いまこの映画が自身にとって何を意味するのかを問われると、ラスロフはまず、「イスラム共和国が犯した大量殺戮に対し、イランの人々にお悔やみを申し上げ、深い悲しみを共有したい」と述べたうえで、制作の動機に触れた。「イランを離れ、ヨーロッパで暮らすようになってから、私にとって未知の問いが生まれました。よく知らない文化のなかで、亡命者として映画を作るとはどういうことなのか。過去や文化、そして“いま”の断片をどう接続し、どこで観られても意味を持つ物語にできるのか。その好奇心が出発点でした」。
さらにラスロフは、本作の核に「言葉の感情的価値」があると語る。「ある言葉を理解することと、それを感じることのあいだには距離があります。そのギャップこそが、この映画の根っこです。私は、同じ条件で生きる世界中の人々とこの感覚を共有したかった。言語の壁を越え、意味を理解するところから、感情を体験するところへ移行できることを示したかったのです。しかし同時に、意味や感情を超えた場所にあるものも確かに存在すると感じていました」と思いを寄せた。
『ローテーション』マリナ・エル・ゴルバチ

ウクライナ出身のゴルバチ監督による『ローテーション』(原題:『Rotation』)は、市民生活から兵役へと日常を切り替えざるを得なくなった若いウクライナ女性の姿を描いたもの。撮影のために一度ウクライナへ戻ったゴルバチは、自身にとっても重要な新しい視点を見出したという。
作品のコンセプトについて、ゴルバチは「私が描きたかったのは、ウクライナで私たちが経験してきた“普通のディスプレイスメント”です」と語る。「それは特別な出来事ではなく、きっとどの国でも起きています。ニュースを追い、自分が孤立した国ではなく世界の一部として生きていると理解している人々なら、私たちの故郷で何が起きているかを感じているはずです」。難民を直接描く物語ではなく、「普通が奪われ、ずらされていく新しい現実」を映すことを目指したと明かした。
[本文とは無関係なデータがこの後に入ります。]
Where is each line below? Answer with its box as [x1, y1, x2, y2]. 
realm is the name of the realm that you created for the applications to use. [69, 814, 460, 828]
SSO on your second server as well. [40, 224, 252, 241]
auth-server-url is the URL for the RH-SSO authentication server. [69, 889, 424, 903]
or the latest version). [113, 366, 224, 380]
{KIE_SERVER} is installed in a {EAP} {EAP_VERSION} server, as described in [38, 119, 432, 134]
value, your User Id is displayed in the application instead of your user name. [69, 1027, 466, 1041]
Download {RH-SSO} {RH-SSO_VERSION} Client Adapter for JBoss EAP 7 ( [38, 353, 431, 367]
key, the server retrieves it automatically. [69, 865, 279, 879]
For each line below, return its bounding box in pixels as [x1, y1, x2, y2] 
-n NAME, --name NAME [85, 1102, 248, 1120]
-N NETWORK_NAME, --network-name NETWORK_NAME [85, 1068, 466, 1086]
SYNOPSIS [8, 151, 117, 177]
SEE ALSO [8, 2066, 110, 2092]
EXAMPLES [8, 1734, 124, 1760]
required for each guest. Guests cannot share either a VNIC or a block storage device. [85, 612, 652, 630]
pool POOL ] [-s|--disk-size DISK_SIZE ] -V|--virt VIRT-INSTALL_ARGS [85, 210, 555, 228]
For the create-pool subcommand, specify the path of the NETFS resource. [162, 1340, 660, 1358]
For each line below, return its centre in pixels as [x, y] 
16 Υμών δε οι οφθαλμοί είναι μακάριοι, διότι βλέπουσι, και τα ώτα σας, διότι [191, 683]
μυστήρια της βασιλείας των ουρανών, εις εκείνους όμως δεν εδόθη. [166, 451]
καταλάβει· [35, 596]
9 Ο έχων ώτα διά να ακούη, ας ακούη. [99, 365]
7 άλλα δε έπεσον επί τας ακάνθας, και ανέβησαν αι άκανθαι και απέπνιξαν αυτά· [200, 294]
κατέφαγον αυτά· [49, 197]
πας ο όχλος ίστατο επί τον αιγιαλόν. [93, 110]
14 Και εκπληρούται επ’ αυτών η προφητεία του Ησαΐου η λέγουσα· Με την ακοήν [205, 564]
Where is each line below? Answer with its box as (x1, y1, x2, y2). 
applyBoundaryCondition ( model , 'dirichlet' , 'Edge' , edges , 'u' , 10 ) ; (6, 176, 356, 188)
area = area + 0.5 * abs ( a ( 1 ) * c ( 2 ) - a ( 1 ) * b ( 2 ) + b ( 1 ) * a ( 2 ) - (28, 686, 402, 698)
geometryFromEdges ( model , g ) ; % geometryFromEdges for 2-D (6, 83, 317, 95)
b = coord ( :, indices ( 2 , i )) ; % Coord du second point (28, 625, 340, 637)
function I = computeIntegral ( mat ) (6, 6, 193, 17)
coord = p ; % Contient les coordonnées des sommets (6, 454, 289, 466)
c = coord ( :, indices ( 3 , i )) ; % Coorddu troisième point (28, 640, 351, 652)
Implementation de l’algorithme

制作過程では、安全面の問題から夜間撮影が不可能になるなど、多くの制約があったという。「クルーの安全を保証できない状況では撮れない。だから私は、もともとの市民生活から軍務へと切り替えざるを得なかった人々の物語を追いました。彼らは望んで新しい職業を選んだわけではなく、戦争によってそうせざるを得なかった。運命のなかでディスプレイスされ、感情の流れを変え、新しい現実に適応することを強いられた人々です」。完成後、「自分はこれについての最初の映画を作ったのだと理解しました。それは私にとって、とても大きなことでした」と振り返った。